★ ★ ☆ ☆ ☆
“Ramona flowers?” – Two words that entered my mind
during Rupert Sanders’ remake of Ghost in the Shell and refused to go
away, destroying any remaining chance it had of being taken seriously. Scarlett
Johansson’s perfectly arranged bangs and dyed tips echoed the look of Scott
Pilgrim Vs. The World’s manic pixie dream girl so irritably that every
accusation levelled at the films whitewashing came flooding to the forefront.

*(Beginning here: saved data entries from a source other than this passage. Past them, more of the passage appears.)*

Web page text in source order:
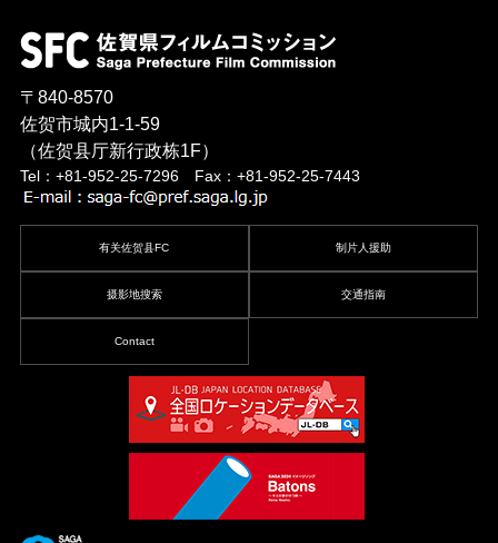
〒840-8570
佐贺市城内1-1-59
（佐贺县厅新行政栋1F）
Tel：+81-952-25-7296 Fax：+81-952-25-7443
有关佐贺县FC 制片人援助
摄影地搜索 交通指南
Contact
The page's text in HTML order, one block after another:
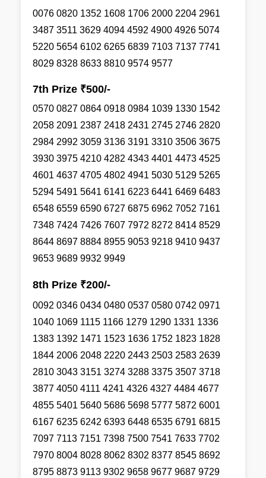
0076 0820 1352 1608 1706 2000 2204 2961
3487 3511 3629 4094 4592 4900 4926 5074
5220 5654 6102 6265 6839 7103 7137 7741
8029 8328 8633 8810 9574 9577
7th Prize ₹500/-
0570 0827 0864 0918 0984 1039 1330 1542
2058 2091 2387 2418 2431 2745 2746 2820
2984 2992 3059 3136 3191 3310 3506 3675
3930 3975 4210 4282 4343 4401 4473 4525
4601 4637 4705 4802 4941 5030 5129 5265
5294 5491 5641 6141 6223 6441 6469 6483
6548 6559 6590 6727 6875 6962 7052 7161
7348 7424 7426 7607 7972 8272 8414 8529
8644 8697 8884 8955 9053 9218 9410 9437
9653 9689 9932 9949
8th Prize ₹200/-
0092 0346 0434 0480 0537 0580 0742 0971
1040 1069 1115 1166 1279 1290 1331 1336
1383 1392 1471 1523 1636 1752 1823 1828
1844 2006 2048 2220 2443 2503 2583 2639
2810 3043 3151 3274 3288 3375 3507 3718
3877 4050 4111 4241 4326 4327 4484 4677
4855 5401 5640 5686 5698 5777 5872 6001
6167 6235 6242 6393 6448 6535 6791 6815
7097 7113 7151 7398 7500 7541 7633 7702
7970 8004 8028 8062 8302 8377 8545 8692
8795 8873 9113 9302 9658 9677 9687 9729
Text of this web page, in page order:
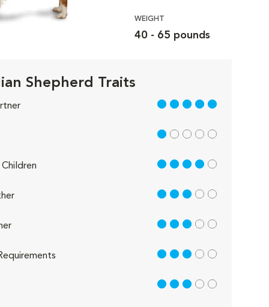
WEIGHT
40 - 65 pounds
Shepherd Traits
5 out of 5
1 out of 5
4 out of 5
3 out of 5
3 out of 5
3 out of 5
3 out of 5
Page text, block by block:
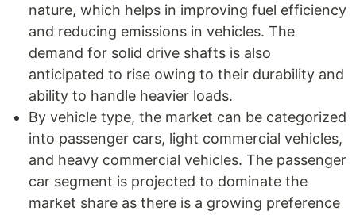
nature, which helps in improving fuel efficiency
and reducing emissions in vehicles. The
demand for solid drive shafts is also
anticipated to rise owing to their durability and
ability to handle heavier loads.
By vehicle type, the market can be categorized
into passenger cars, light commercial vehicles,
and heavy commercial vehicles. The passenger
car segment is projected to dominate the
market share as there is a growing preference
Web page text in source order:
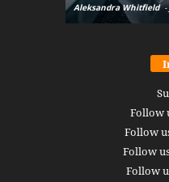
Aleksandra Whitfield -
Follow
Follow
Follow
Follow
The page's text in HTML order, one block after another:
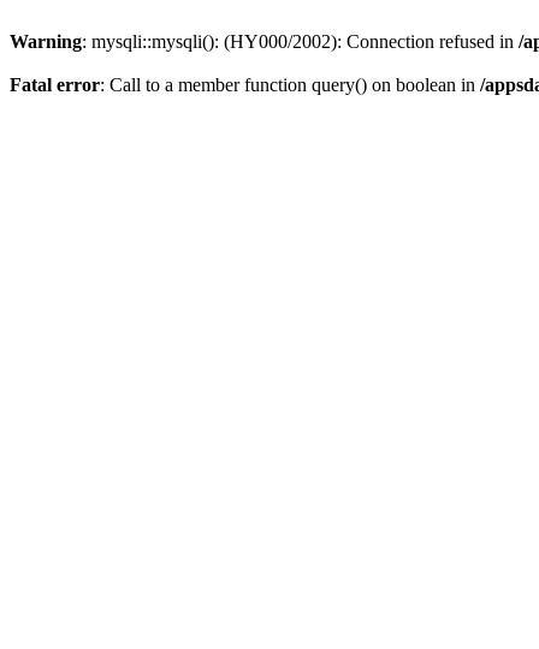
Warning: mysqli::mysqli(): (HY000/2002): Connection refused in /
Fatal error: Call to a member function query() on boolean in /
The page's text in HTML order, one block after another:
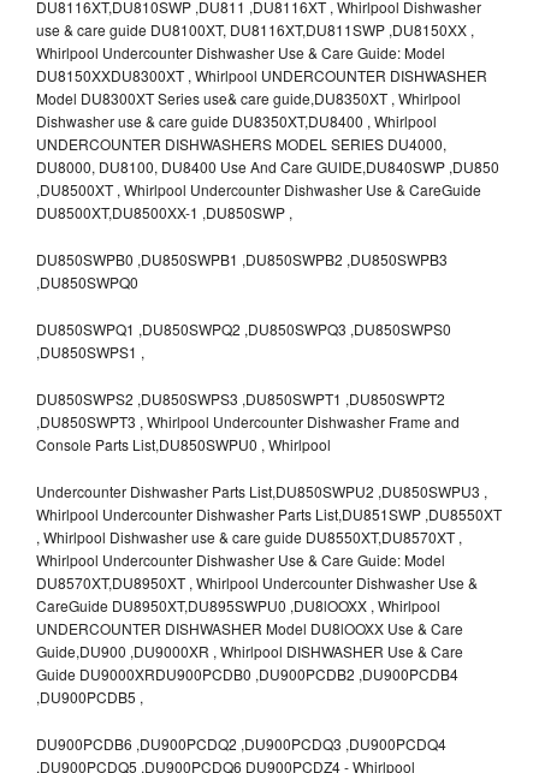
DU8116XT,DU810SWP ,DU811 ,DU8116XT , Whirlpool Dishwasher
use & care guide DU8100XT, DU8116XT,DU811SWP ,DU8150XX ,
Whirlpool Undercounter Dishwasher Use & Care Guide: Model
DU8150XXDU8300XT , Whirlpool UNDERCOUNTER DISHWASHER
Model DU8300XT Series use& care guide,DU8350XT , Whirlpool
Dishwasher use & care guide DU8350XT,DU8400 , Whirlpool
UNDERCOUNTER DISHWASHERS MODEL SERIES DU4000,
DU8000, DU8100, DU8400 Use And Care GUIDE,DU840SWP ,DU850
,DU8500XT , Whirlpool Undercounter Dishwasher Use & CareGuide
DU8500XT,DU8500XX-1 ,DU850SWP ,
DU850SWPB0 ,DU850SWPB1 ,DU850SWPB2 ,DU850SWPB3
,DU850SWPQ0
DU850SWPQ1 ,DU850SWPQ2 ,DU850SWPQ3 ,DU850SWPS0
,DU850SWPS1 ,
DU850SWPS2 ,DU850SWPS3 ,DU850SWPT1 ,DU850SWPT2
,DU850SWPT3 , Whirlpool Undercounter Dishwasher Frame and
Console Parts List,DU850SWPU0 , Whirlpool
Undercounter Dishwasher Parts List,DU850SWPU2 ,DU850SWPU3 ,
Whirlpool Undercounter Dishwasher Parts List,DU851SWP ,DU8550XT
, Whirlpool Dishwasher use & care guide DU8550XT,DU8570XT ,
Whirlpool Undercounter Dishwasher Use & Care Guide: Model
DU8570XT,DU8950XT , Whirlpool Undercounter Dishwasher Use &
CareGuide DU8950XT,DU895SWPU0 ,DU8lOOXX , Whirlpool
UNDERCOUNTER DISHWASHER Model DU8lOOXX Use & Care
Guide,DU900 ,DU9000XR , Whirlpool DISHWASHER Use & Care
Guide DU9000XRDU900PCDB0 ,DU900PCDB2 ,DU900PCDB4
,DU900PCDB5 ,
DU900PCDB6 ,DU900PCDQ2 ,DU900PCDQ3 ,DU900PCDQ4
,DU900PCDQ5 ,DU900PCDQ6 DU900PCDZ4 - Whirlpool
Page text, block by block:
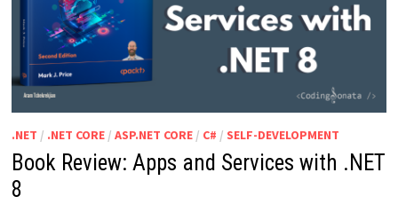
.NET / .NET CORE/ ASP.NET CORE/ C# / SELF-DEVELOPMENT
Book Review: Apps and Services with .NET
8

First a manga comic, then a critically revered
anime, Ghost in the Shell is a story predominantly focused on philosophical themes of humanity, identity and artificiality. Its heroine, Major
(played here by Johansson), is a human brain encased in a cyborg body, honed
and exploited by a tech corporation in near-future Japan to take down dangerous
criminals. In this version, Major begins to question her identity when repressed
memories emerge, coinciding with her attempts to apprehend criminal mastermind
Kuze (Michael Pitt).
There is no reason whatsoever that a direct live
action remake of Mamoru Oshii’s film couldn’t work: it could surpass the odd
barrier that some audiences have with anime and possibly make room for more
recent developments in the philosophical debate concerning our ever-evolving
relationship with technology. To its small credit, this new version does make
extraordinary use of contemporary digital animation, recreating the futuristic
landscape with aplomb. Cinematographer Jess Hall should be applauded for some
truly stellar work, as should composer Clint Mansell…but both deserve to have
their work attached to a far better film.

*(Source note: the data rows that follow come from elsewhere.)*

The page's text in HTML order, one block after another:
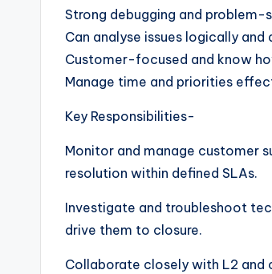
Strong debugging and
Can analyse issues logically
Customer-focused and know
Manage time and priorities
Key Responsibilities-
Monitor and manage customer
resolution within defined SLAs.
Investigate and troubleshoot
drive them to closure.
Collaborate closely with L2 and
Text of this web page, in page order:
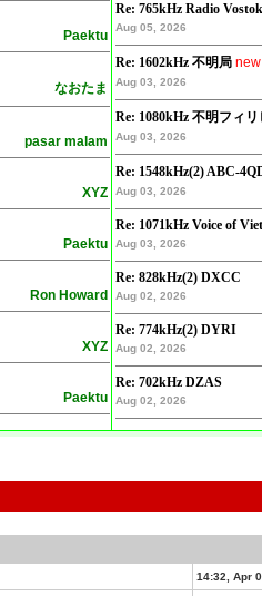
Paektu
なおたま
pasar malam
XYZ
Paektu
Ron Howard
XYZ
Paektu
Re: 765kHz Radio
Aug 05, 2026
Re: 1602kHz 不明局
Aug 03, 2026
Re: 1080kHz 不明フィ
Aug 03, 2026
Re: 1548kHz(2) ABC-
Aug 03, 2026
Re: 1071kHz Voice of
Aug 03, 2026
Re: 828kHz(2) DXCC
Aug 02, 2026
Re: 774kHz(2) DYRI
Aug 02, 2026
Re: 702kHz DZAS
Aug 02, 2026
14:32, Apr
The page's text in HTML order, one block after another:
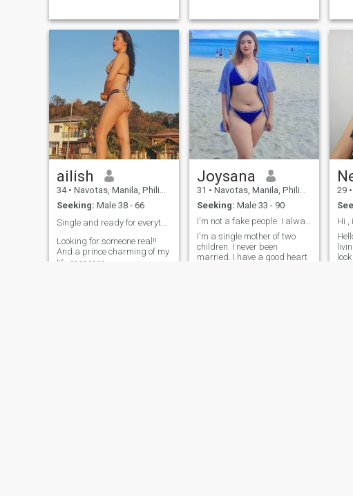
can make me laugh.
ailish
34 • Navotas, Manila, Philippines
Seeking: Male 38 - 66
Single and ready for everything 👌🏻❤️😍
Looking for someone real!!
And a prince charming of my
life ❤️❤️❤️❤️
Joysana
31 • Navotas, Manila, Philippines
Seeking: Male 33 - 90
I'm a single mother of two
children. I never been
married. I have a good heart
29 •
Hi ,
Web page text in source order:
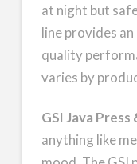
at night but
line provides
quality
varies by
GSI Java Press
anything like
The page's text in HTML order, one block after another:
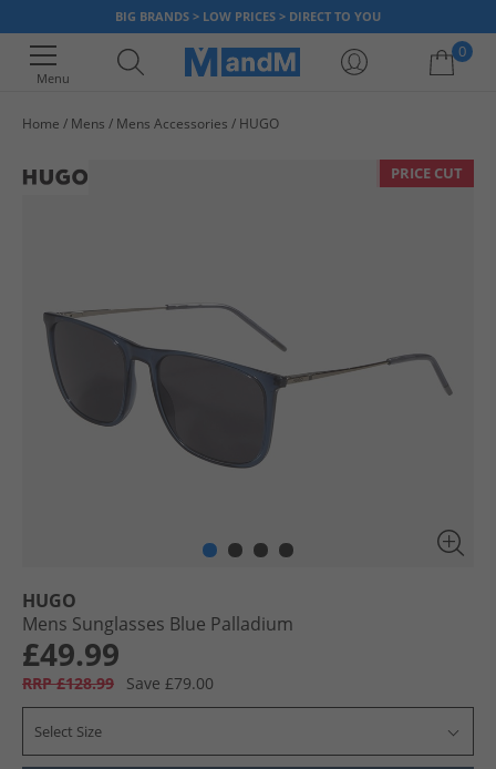
BIG BRANDS > LOW PRICES > DIRECT TO YOU
Menu
0
Home Mens Mens Accessories HUGO
PRICE CUT
HUGO
Mens Sunglasses Blue Palladium
£49.99
RRP £128.99 Save £79.00
Select Size

Anyone who’s seen the 1995 animation will be left exasperated
by the film’s spoon-feeding approach, and new audiences will gain little they
cannot find in other, far worthier films. Screenwriters Jamie Moss, William
Wheeler and Ehren Kruger shy away from doing anything that might remotely
challenge an audience with the fervour of a vampire shunning daylight. What
philosophical statements the film does exude are unoriginal at best, and issued
with the grace and volume of a foghorn at worst. “What we do is what defines
us”, Major blankly mutters to camera, simultaneously stealing the central
thesis of Batman Begins and condemning the film by its own mouth as
shallow and second-rate.
Not content with merely turning a treatise on what
it means to be human into just another “asset out of containment” thriller, Ghost in the Shell also turns iconic
characters into replaceable archetypes. Besides the obvious crime of casting a
white woman in a decidedly Asian role, conscripting Johansson as another
physically perfect but morally dubious killing machine is a thoroughly
uninspired move, and it shows. Pilou Asbæk does what he can as Major’s
sidekick, Batou, but is often lost in the scenery. Takeshi Kitano (the one
Asian actor in the main cast) brings his usual gravitas despite an underwritten
role, but Juliette Binoche (playing the Doctor behind Majors mechanical
enhancements) looks plain bored.
In all fairness, I think I’d have given up trying
long before her when presented with such a predictable script. Empty platitudes
aside, it’s just a bit insulting to have everything laid out so blindingly: for
some reason, Batou’s cybernetic eyes have a backstory, and the telepathic
communication between augmented humans are directly referred to as “thought-comms”.
Those odd, unexplained elements that helped the original stand out have been
muted by the heavy-handed exposition one would expect from a prequel, not an
outright remake.
The action sequences carry some swirling neon
elegance and the overall construction is solid (its vision of the future
possibly outstripping the as-yet unreleased Blade
Runner 2049), but there’s just no escaping Ghost in the Shell’s unforgivable
whitewashing and sheer intellectual bankruptcy.